Pour cette huitième étape, je me levé après avoir fait un rêve étrange. Fabien m'accompagnait en moto pour ce voyage en Nouvelle-Zélande... Ce sont mes sacoches près du lit qui me ramènent à la réalité. Je vais devoir porter tout ça moi-même !!

Madalene me conduit jusqu'à Whakatane où je fais un petit détour chez le pharmacien pour m'équiper d'une genouillère. Puis, je vais retrouver mon vélo que j'avais emmené hier chez Richard, marchand de moto et président du Rotary Club de Whakatane. Je l'avais emmené ici hier pour les photos avec les journalistes. 17 kilomètres de moins à faire pour aujourd'hui ! La tentation est grande de le troquer contre une Suzuki, mais je résiste ! Avant de nous séparer, Richard me dit qu'il ira donner son sang lors de la prochaine collecte à Whakatane, en Octobre. Cela fait longtemps qu'il ne l'a pas fait ; ce Tour lui a rafraîchit la mémoire. Parfait !

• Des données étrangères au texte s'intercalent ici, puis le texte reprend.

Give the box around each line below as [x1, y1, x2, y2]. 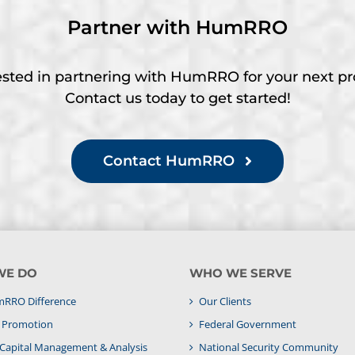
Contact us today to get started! [64, 89, 291, 107]
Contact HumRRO [103, 151, 235, 170]
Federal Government [199, 316, 296, 331]
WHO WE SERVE [189, 265, 292, 281]
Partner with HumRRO [67, 15, 288, 39]
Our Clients [199, 293, 251, 308]
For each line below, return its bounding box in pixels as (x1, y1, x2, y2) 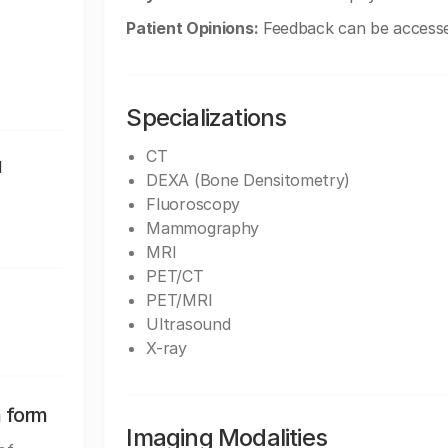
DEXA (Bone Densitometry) (146, 170, 351, 190)
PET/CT (146, 266, 204, 286)
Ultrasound (146, 314, 231, 334)
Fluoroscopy (146, 194, 241, 214)
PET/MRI (146, 290, 213, 310)
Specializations (126, 103, 287, 132)
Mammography (146, 218, 260, 238)
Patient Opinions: (126, 18, 259, 38)
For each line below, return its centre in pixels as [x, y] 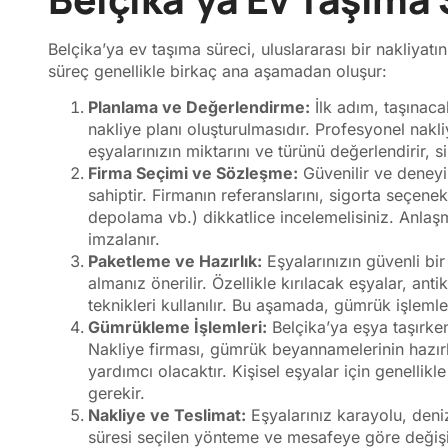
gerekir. [116, 393]
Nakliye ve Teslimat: [167, 415]
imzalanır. [124, 239]
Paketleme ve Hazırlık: [175, 261]
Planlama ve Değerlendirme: [199, 107]
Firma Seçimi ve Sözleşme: [193, 173]
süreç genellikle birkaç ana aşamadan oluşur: [217, 71]
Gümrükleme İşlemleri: [177, 327]
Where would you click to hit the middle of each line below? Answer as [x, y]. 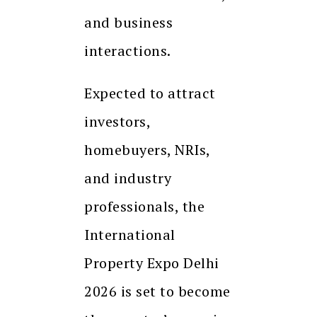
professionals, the [144, 206]
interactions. [128, 50]
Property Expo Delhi [152, 263]
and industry [128, 178]
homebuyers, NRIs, [147, 149]
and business [128, 22]
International [130, 234]
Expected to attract [150, 93]
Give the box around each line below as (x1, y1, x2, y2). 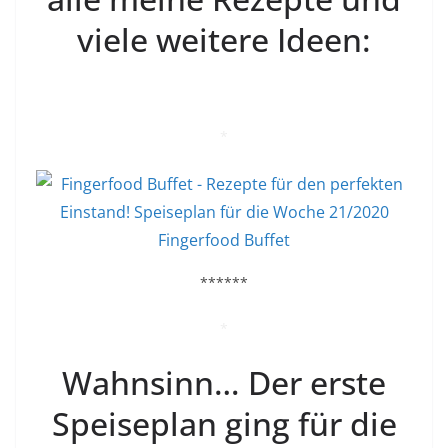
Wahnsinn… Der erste (62, 361, 386, 405)
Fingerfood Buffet (158, 229, 290, 252)
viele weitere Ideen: (77, 18, 371, 62)
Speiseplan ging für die (51, 402, 397, 446)
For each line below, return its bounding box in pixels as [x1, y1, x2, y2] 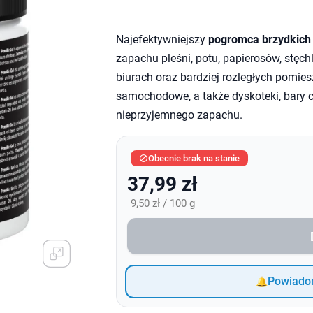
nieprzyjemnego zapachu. [115, 108, 242, 122]
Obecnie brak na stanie [147, 153, 240, 163]
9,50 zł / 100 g [130, 197, 195, 210]
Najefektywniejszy [115, 33, 208, 46]
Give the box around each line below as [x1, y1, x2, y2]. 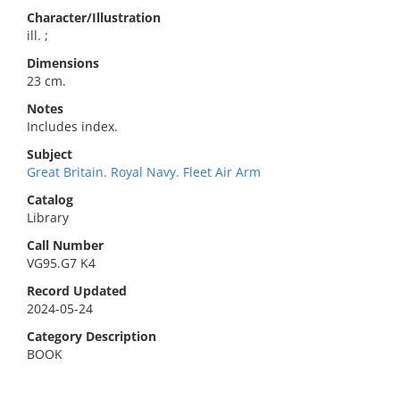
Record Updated [27, 282, 127, 299]
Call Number [27, 237, 104, 254]
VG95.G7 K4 [27, 254, 96, 271]
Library [27, 209, 69, 226]
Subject [27, 146, 72, 162]
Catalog [27, 191, 73, 208]
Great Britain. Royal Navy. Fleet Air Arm [27, 163, 261, 180]
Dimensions [27, 54, 99, 71]
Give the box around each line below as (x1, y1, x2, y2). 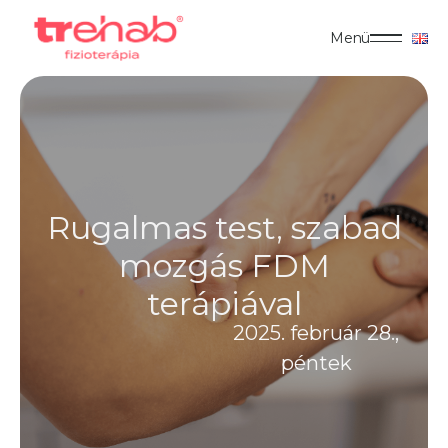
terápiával (146, 284, 302, 323)
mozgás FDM (118, 246, 330, 285)
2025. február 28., (233, 321, 399, 345)
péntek (280, 351, 352, 375)
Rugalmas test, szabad (46, 208, 402, 247)
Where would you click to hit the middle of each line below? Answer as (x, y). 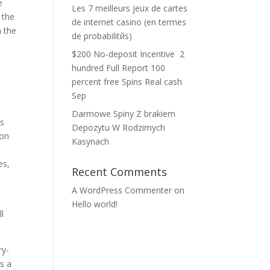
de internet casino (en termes (129, 22)
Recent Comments (120, 172)
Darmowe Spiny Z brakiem (124, 114)
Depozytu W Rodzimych (119, 127)
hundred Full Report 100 (119, 68)
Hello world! (95, 204)
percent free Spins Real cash (127, 82)
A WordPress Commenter (122, 190)
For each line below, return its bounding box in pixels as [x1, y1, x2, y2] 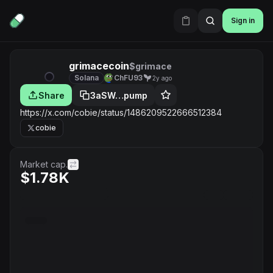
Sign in [231, 16, 255, 25]
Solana [74, 73, 99, 82]
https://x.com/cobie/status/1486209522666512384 [20, 107, 222, 118]
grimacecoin [69, 60, 129, 72]
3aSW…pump [90, 90, 147, 101]
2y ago [152, 74, 172, 82]
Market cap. [20, 159, 68, 169]
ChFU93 [114, 73, 143, 82]
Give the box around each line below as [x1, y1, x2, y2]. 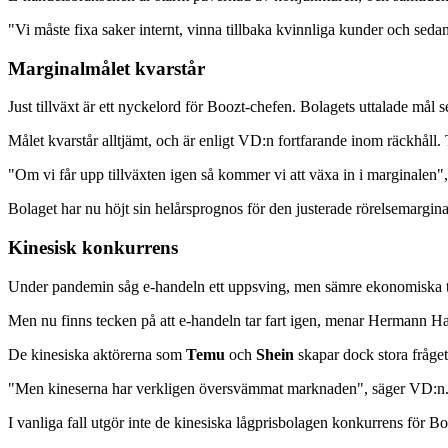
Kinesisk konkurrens [8, 237, 178, 259]
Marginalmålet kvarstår [8, 57, 205, 79]
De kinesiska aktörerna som [8, 345, 186, 363]
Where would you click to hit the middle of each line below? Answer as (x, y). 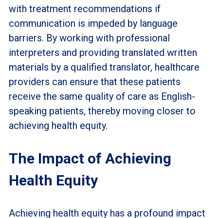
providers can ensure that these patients (94, 82)
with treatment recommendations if (84, 9)
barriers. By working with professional (89, 38)
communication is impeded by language (93, 23)
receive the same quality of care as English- (102, 96)
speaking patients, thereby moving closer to (102, 111)
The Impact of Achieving (90, 158)
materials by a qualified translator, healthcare (104, 67)
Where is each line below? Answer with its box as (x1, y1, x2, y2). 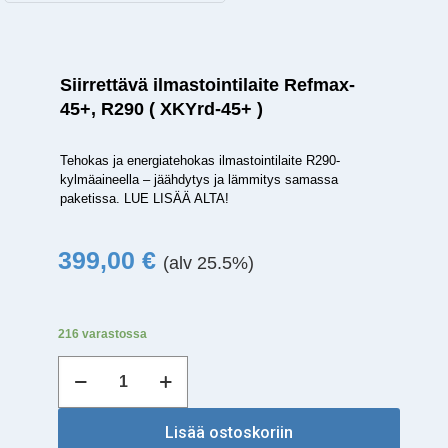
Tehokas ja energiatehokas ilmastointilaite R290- (60, 153, 341, 169)
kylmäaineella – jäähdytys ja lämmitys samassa (60, 172, 339, 188)
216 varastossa (58, 327, 148, 342)
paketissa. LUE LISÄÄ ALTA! (60, 191, 230, 207)
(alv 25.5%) (163, 253, 255, 274)
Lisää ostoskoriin (165, 423, 293, 443)
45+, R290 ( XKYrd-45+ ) (60, 99, 264, 120)
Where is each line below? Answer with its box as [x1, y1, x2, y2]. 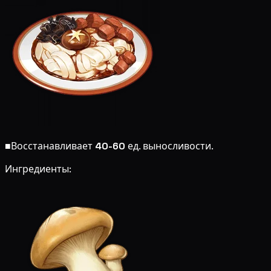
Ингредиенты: [5, 162, 71, 175]
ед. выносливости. [125, 139, 214, 152]
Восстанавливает [11, 139, 95, 152]
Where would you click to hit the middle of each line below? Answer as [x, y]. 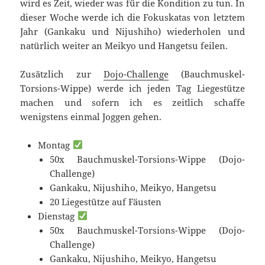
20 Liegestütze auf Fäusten [106, 201]
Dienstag [58, 216]
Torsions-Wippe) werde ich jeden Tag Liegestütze [132, 88]
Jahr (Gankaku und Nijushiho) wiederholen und [132, 31]
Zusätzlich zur [62, 74]
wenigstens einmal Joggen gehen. [91, 116]
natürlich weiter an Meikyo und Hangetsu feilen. [124, 45]
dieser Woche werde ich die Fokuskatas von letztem [132, 17]
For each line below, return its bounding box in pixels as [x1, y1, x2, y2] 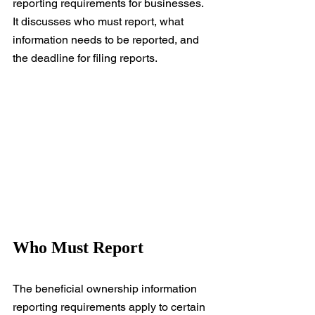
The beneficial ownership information [13, 282, 200, 296]
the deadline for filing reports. [13, 51, 157, 65]
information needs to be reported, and [13, 33, 202, 46]
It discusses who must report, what [13, 15, 186, 28]
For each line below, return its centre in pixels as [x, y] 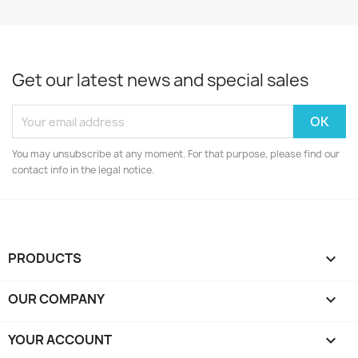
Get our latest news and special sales [160, 80]
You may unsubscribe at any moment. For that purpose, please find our [176, 154]
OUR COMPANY [56, 299]
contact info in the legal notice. [83, 170]
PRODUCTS [45, 258]
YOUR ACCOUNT [60, 340]
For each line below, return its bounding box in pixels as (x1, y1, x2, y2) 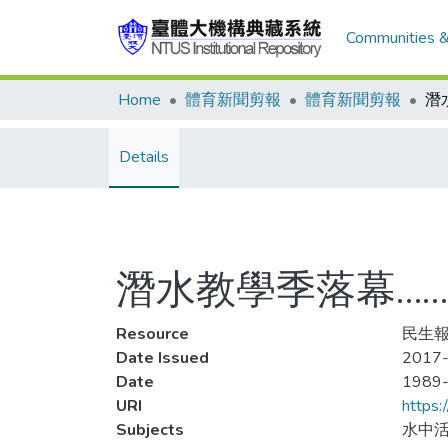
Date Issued (116, 347, 209, 369)
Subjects (116, 419, 184, 441)
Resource (116, 323, 189, 345)
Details (119, 146, 169, 168)
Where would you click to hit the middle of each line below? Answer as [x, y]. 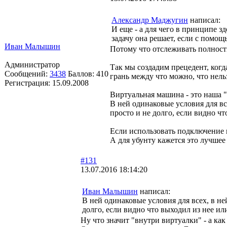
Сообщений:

Je roulé jusqu'à Taneatua où je retrouve Madalene et Antji. Nous avons mis en place un plan infaillible hier soir. La route jusqu'à Gisborne s'annonce terriblement difficile. Tout le monde fait de gros yeux lorsque je leur dit que je vais à Gisborne par Motu. Apparemment je suis fou, mais ça, je le savais déjà ! Mark m'a annoncé une terrible montée de 7 kilomètres juste avant Toatoa. Ils veulent m'aider en me déposant au somment de cette côte. Cela représente environ 50 kilomètres à faire en voiture... Après avoir hésité, j'ai finalement accepté. Si cette montée s'annonce si difficile, alors il vaut mieux jouer la carte de la sécurité. Antji m'aide donc à mettre le vélo dans le Van. Pauvre vélo. Quelle image terrible que de le voir allongé, agonisant, dans le coffre d'un van... Je remercie chaleureusement Madalene pour son accueil, et lui donne rendez-vous dans deux ans, en Auvergne ! Puis je grimpe à mon tour dans le van. Quelle image terrible que celle d'un cyclotouriste assis sur un siège de voiture, son vélo dans le coffre...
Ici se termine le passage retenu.